MaxAlign maximizes the alignment area of an alignment by removing selected sequences. It has two algorithms to do so: one heuristic and one branch-and-bound. Both are based on the concept of gap pattern. In the example alignment shown in figure 2, one can see that the first three columns have the same gap pattern, namely the presence of gaps in the first two lines (corresponding to sequences A and B). All columns sharing that gap pattern would yield ungapped columns if sequences A and B were removed. For every gap pattern there is therefore a set of sequences requiring removal to produce ungapped columns. The heuristic algorithm works by first determining the sequence set for each gap pattern and then iteratively removing the set of sequences that most increases the alignment area per sequence removed, until it reaches the solution with the highest absolute alignment area (shown in figure 2b). The heuristic algorithm is always used in MaxAlign. The branch-and-bound algorithm, which is guaranteed to find the best possible solution at the expense of a longer running time, can optionally be used to check if the heuristic algorithm has found the optimal solution.

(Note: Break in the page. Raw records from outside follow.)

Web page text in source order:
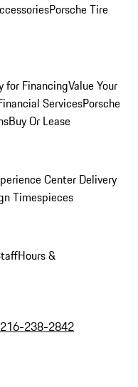
Porsche Tire
for FinancingValue Your
ServicesPorsche
Buy Or Lease
Center Delivery
Timespieces
Hours &
238-2842

MaxAlign has several additional features. For example, it is possible to select a subset of sequences that should be kept in the final alignment, even if their removal would yield an improvement of the alignment area. This is done by simply adding a plus sign ("+") in front of the sequence name in the fasta file. In this way, the user can preserve key sequences in his/her analysis. Also, users interested in codon-based analyses can run MaxAlign on protein sequences and obtain their output alignments both in protein and nucleotide format (as long as they also provide the corresponding nucleotide sequences).

The server is freely accessible at [10] where a stand-alone Perl version can also be downloaded free of charge [see Additional file 1]. The input to MaxAlign is an alignment in fasta format (two in the case of codon-based analyses). The main output is an alignment (in fasta format) consisting of the set of sequences that maximizes the alignment area. The program also lists the sequences that were included and excluded from the original alignment, and furthermore provides a report on the resulting improvement.

Improving Alignment area

To test the relevance of MaxAlign in real biological problems, the Pfam-A Release 21.0 of full alignments [7] was used. All the 5242 alignments comprising between 30 to 500 sequences were submitted to MaxAlign. The mean number of sequences in this set of alignments was 140 (median:90). The alignment area and number of ungapped columns was recorded, before and after MaxAlign. In this analysis, as in all of the following unless otherwise stated, the heuristic algorithm was used.

Removal of non-homologous sequences

To test the ability of MaxAlign in removing non-homologous sequences from an alignment, we added noise sequences to each of the 5242 above-mentioned Pfam alignments in a ratio of 1:10. Thus, the alignments ended up containing between 33 to 550 sequences. These alignments were submitted to MaxAlign and the fraction of noise sequences removed was recorded. For each alignment, non-homologous sequences were chosen randomly from the rest of Pfam.